How does the human brain maintain stability while constantly bombarded with sensory information?
“If the brain changes every time it experiences something new, how are we able to maintain a stable representation of the environment?” asked Valentin Dragoi, professor of electrical and computer engineering and core faculty member of the Neuroengineering Initiative at Rice.
Dragoi and his colleagues have attempted to answer such questions in a recent paper published in Nature Neuroscience, “Rapid compensatory plasticity revealed by dynamic correlated activity in monkeys in vivo.”
When exposed to new information, cortical neurons rapidly increase their responses and undergo plasticity -- that is, the ability to change form or shape. These changes in the responses of neurons and correlations between cells can rapidly “clog” information transmission in the brain and diminish its capacity to accurately represent information. Many neuroscientists and computer scientists call this problem the “plasticity-stability dilemma.”
“Computational work has proposed the existence of compensatory processes operating at rapid time scales, but experimental evidence for these processes has been lacking,” said Dragoi, who also serves as the Rosemary and Daniel J. Harrison III Presidential Distinguished Chair in Neuroprosthetics at Houston Methodist Research Institute.
In their study, Dragoi and his research team stimulated visual cortical networks with repetitive light pulses using fiber optics to induce plasticity in the neurons, and observed an initial increase in neuronal correlations, indicating rapid plasticity. This was followed by a decrease in such correlations equivalent to a reduction in the degree of plasticity.
“This compensatory mechanism,” Dragoi said, “was found to operate at the scale of minutes, much faster than had been suggested by previous studies, although in line with previous computational modeling work.”
This compensatory process was found to operate only during wakefulness, not during sleep when induced plasticity remained strong and no compensation occurred. This suggests to Dragoi that the brain is endowed with mechanisms that limit how much plasticity can take place during the awake state.

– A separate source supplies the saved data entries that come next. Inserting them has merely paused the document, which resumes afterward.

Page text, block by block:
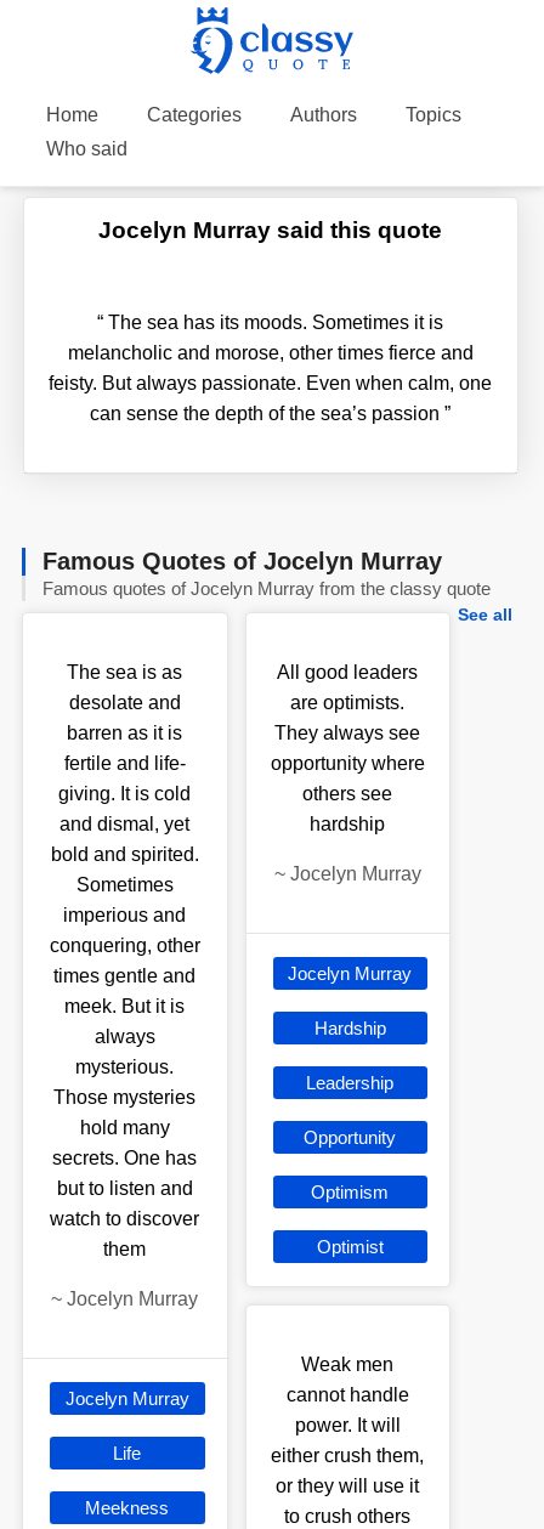
Home Categories Authors
Topics
Who said
Jocelyn Murray said this quote
“ The sea has its moods. Sometimes it is
melancholic and morose, other times fierce and
feisty. But always passionate. Even when calm, one
can sense the depth of the sea’s passion”
Famous Quotes of Jocelyn Murray
Famous quotes of Jocelyn Murray from the classy quote
See all
The sea is as
desolate and
barren as it is
fertile and life-
giving. It is cold
and dismal, yet
bold and spirited.
Sometimes
imperious and
conquering, other
times gentle and
meek. But it is
always
mysterious.
Those mysteries
hold many
secrets. One has
but to listen and
watch to discover
them
~ Jocelyn Murray
Jocelyn Murray
Life
Meekness
All good leaders
are optimists.
They always see
opportunity where
others see
hardship
~ Jocelyn Murray
Jocelyn Murray
Hardship
Leadership
Opportunity
Optimism
Optimist
Weak men
cannot handle
power. It will
either crush them,
or they will use it
to crush others
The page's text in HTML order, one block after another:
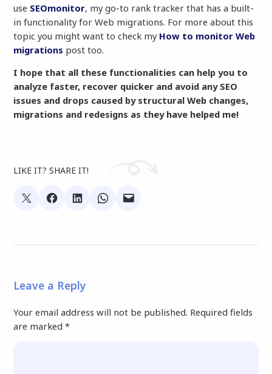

“Otherwise,” Dragoi said, “the neurons and their connections in the brain would quickly saturate and deteriorate its function. Sleep is a different brain state in which many processes, such as memory consolidation, are believed to take place. Therefore, this compensatory mechanism was not observed, and plasticity was ‘allowed’ to occur.”
Dragoi’s co-authors are Ariana Andrei, UT Health Science Center; Alan E. Akil, University of Houston; Dr. Natasha Kharas, a former Dragoi lab member, currently at Weill Cornell Medical College; Robert Rosenbaum, University of Notre Dame; and Krešimir Josić, professor of mathematics at the University of Houston.